**Try it:**
When a line in the material contains the word "https", copy it.

**Input records:**
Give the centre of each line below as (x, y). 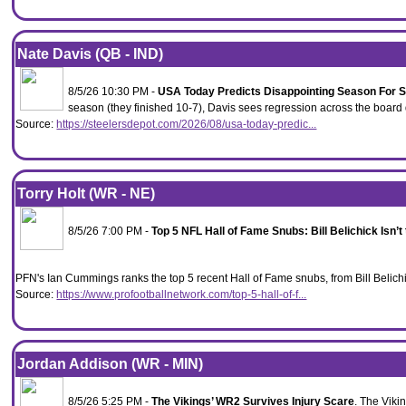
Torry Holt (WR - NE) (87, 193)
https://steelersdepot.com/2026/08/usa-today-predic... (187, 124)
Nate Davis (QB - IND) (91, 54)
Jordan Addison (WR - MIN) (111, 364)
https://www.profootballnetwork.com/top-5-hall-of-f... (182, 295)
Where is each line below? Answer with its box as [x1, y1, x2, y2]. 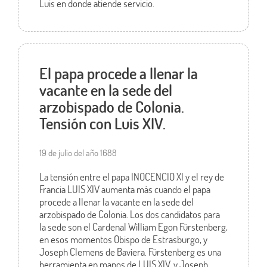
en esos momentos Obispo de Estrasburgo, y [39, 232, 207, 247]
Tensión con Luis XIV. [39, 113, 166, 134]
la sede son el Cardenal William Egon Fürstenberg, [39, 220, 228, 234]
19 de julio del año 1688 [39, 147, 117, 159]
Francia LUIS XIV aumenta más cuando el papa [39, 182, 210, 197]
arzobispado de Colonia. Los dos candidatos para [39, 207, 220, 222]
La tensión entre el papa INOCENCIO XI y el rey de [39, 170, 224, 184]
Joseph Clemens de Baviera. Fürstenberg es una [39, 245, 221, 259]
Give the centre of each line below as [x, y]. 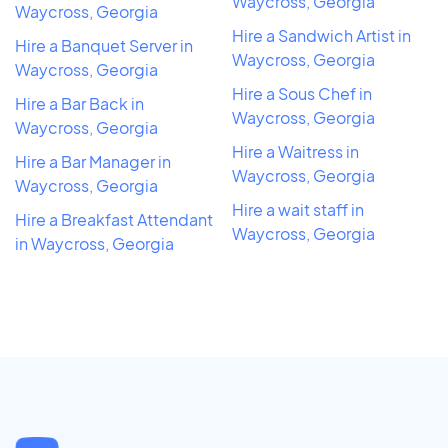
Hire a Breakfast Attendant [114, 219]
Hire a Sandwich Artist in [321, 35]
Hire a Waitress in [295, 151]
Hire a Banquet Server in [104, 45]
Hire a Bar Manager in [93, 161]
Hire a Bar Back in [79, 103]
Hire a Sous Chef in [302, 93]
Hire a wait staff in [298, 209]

**Written reply:**
https://steelersdepot.com/2026/08/usa-today-predic... (187, 124)
https://www.profootballnetwork.com/top-5-hall-of-f... (182, 295)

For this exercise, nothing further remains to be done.